Training for Drone Operation and Maintenance

Unmanned aircraft systems are one of the fastest-growing segments of the aerospace industry. The UAS committee (F38) is developing training standards for pilots, maintenance technicians, and other system operators.
BY:
Jack Maxwell

By now we’re all getting used to the sweeping aerial videos in our social media feeds, the “no way!” news stories about airborne pizza delivery, and that occasional high-pitched whine above our heads while walking outside.

Unmanned aircraft systems, or drones, are flying out of the backyard and into commercial airspace at a rapid clip. The need for standards that support safe operation and proper maintenance has never been more pressing.
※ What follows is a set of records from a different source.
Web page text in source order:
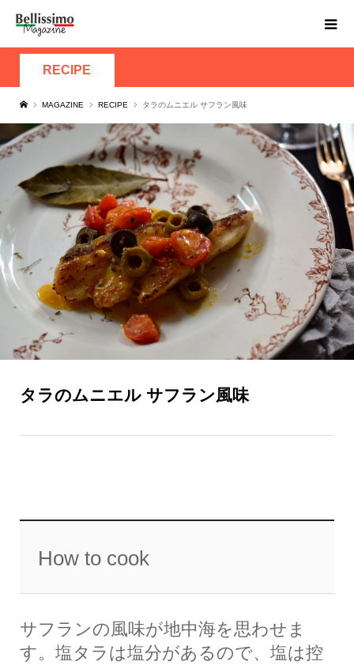
RECIPE
MAGAZINE RECIPE タラのムニエル サフラン風味
タラのムニエル サフラン風味
How to cook
サフランの風味が地中海を思わせま
す。塩タラは塩分があるので、塩は控

Aviation experts — including many members of ASTM International — are  playing a key role in the effort to build a framework of standards to support this growth. A number of ASTM International committees indirectly support the growth of UAS (see sidebar), and the UAS committee (F38) itself has been focused for several years on creating standards that support training in operation and maintenance (among other topics). The committee’s comprehensive approach to training-related standards includes piloting, aircraft maintenance, aircrews, and other elements of the UAS ecosystem. Let’s take a closer look at what they’ve been up to.
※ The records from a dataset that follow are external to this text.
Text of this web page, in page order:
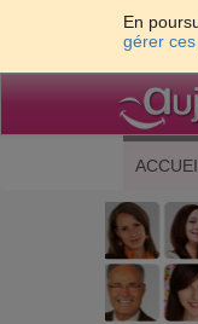
En
gérer
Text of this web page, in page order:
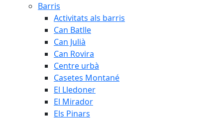
Barris
Activitats als barris
Can Batlle
Can Julià
Can Rovira
Centre urbà
Casetes Montané
El Lledoner
El Mirador
Els Pinars
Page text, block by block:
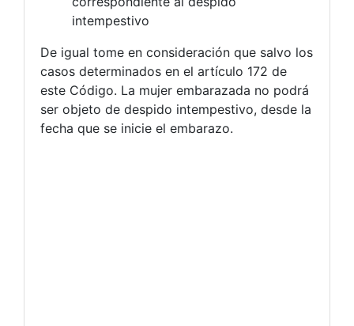
intempestivo
De igual tome en consideración que salvo los
casos determinados en el artículo 172 de
este Código. La mujer embarazada no podrá
ser objeto de despido intempestivo, desde la
fecha que se inicie el embarazo.

[Click here to read more about ASTM International's unmanned aircraft standards.]

Part 107

A number of current regulations affect the UAS industry, but probably none more so, at least in the United States, than Part 107 of the Federal Aviation Regulation. It spells out useful parameters for the pilot (in industry parlance, the remote pilot in command, or RPIC), but its relatively narrow mandate reflects gaps in the broader UAS standards landscape — gaps that the UAS committee is rapidly filling in.

Issued in 2016 by the U.S. Federal Aviation Administration, Part 107 covers a variety of commercial uses for drones weighing less than 25 kilograms/55 pounds. For example, It establishes operational parameters for UAS flights.  RPICs must maintain visual contact with the aircraft, cannot fly the aircraft over people who are out in the open, and are subject to height (400 feet/122 meters) and speed restrictions (160 kph/100 mph).
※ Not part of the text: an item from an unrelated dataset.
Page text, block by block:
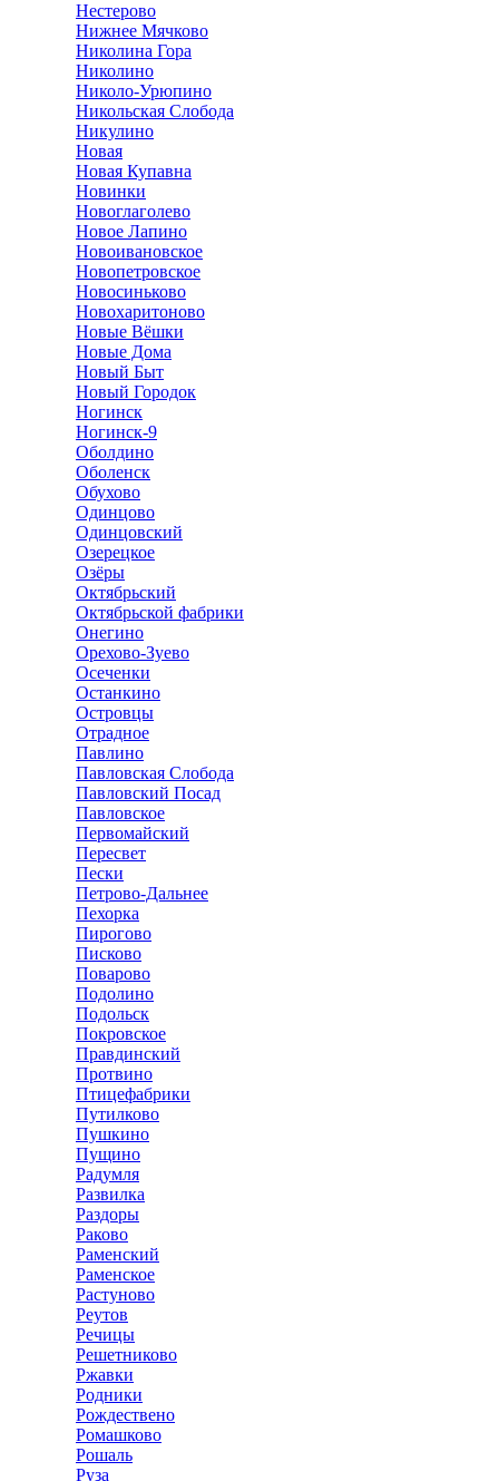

Part 107 also requires the RPIC to have some degree of knowledge and experience. Applicants who already have a Part 61 manned pilot certificate must complete a small UAS course online and a flight review within 24 months of applying for the necessary remote pilot airman certificate. For those without any aviation background, the only hurdle to obtaining the certificate is to pass an “aeronautical knowledge test.”

Part 107 does not address pilot training and the standards that trainers should meet. Nor does it address aircraft maintenance or other aspects of UAS management and operations. The members of the UAS committee are working to create standards and an associated training program that will help cover these areas.

Filling the Gaps

“The majority of accidents and incidents in aviation are a result of human factors,” according to Jonathan Daniels, Praxis Aerospace Concepts International Corp., which recently partnered with ASTM International to create the UAS Approved Training Provider Program, which will evaluate the curricula of training programs to see if they are in compliance with standards. As chairman of subcommittee on personnel training, qualification, and certification (F38.03), Daniels has examined the role proper education can play in reducing such mistakes.

One area where he believes standards will help is in spelling out the level of experience a person who trains pilots should have. He tells the story of meeting a helicopter flight instructor who got her remote pilot license through the online course and started a side job as a UAS trainer. She told him she had taught her course several times without ever having taken the written UAS knowledge exam or actually flying an unmanned aircraft.

“Under the current rules, with her remote pilot license, she can act as RPIC for a student who is on the controls, and stand next to him to provide the coaching,” Daniels says. He believes that the updated ASTM International guide for the training of RPICs (F3266), approved earlier this year, is a step toward creating an uniform way for pilots, like the one Daniels cites, to seek and get training.

“F3266 is strong in two major areas,” he says. “It establishes a number of knowledge topics that are not traditionally part of aviation training, and it details a practical flight assessment with repeatable and predictable results.” The latter was included in response to those who have pointed out the lack of such flight assessments in Part 107.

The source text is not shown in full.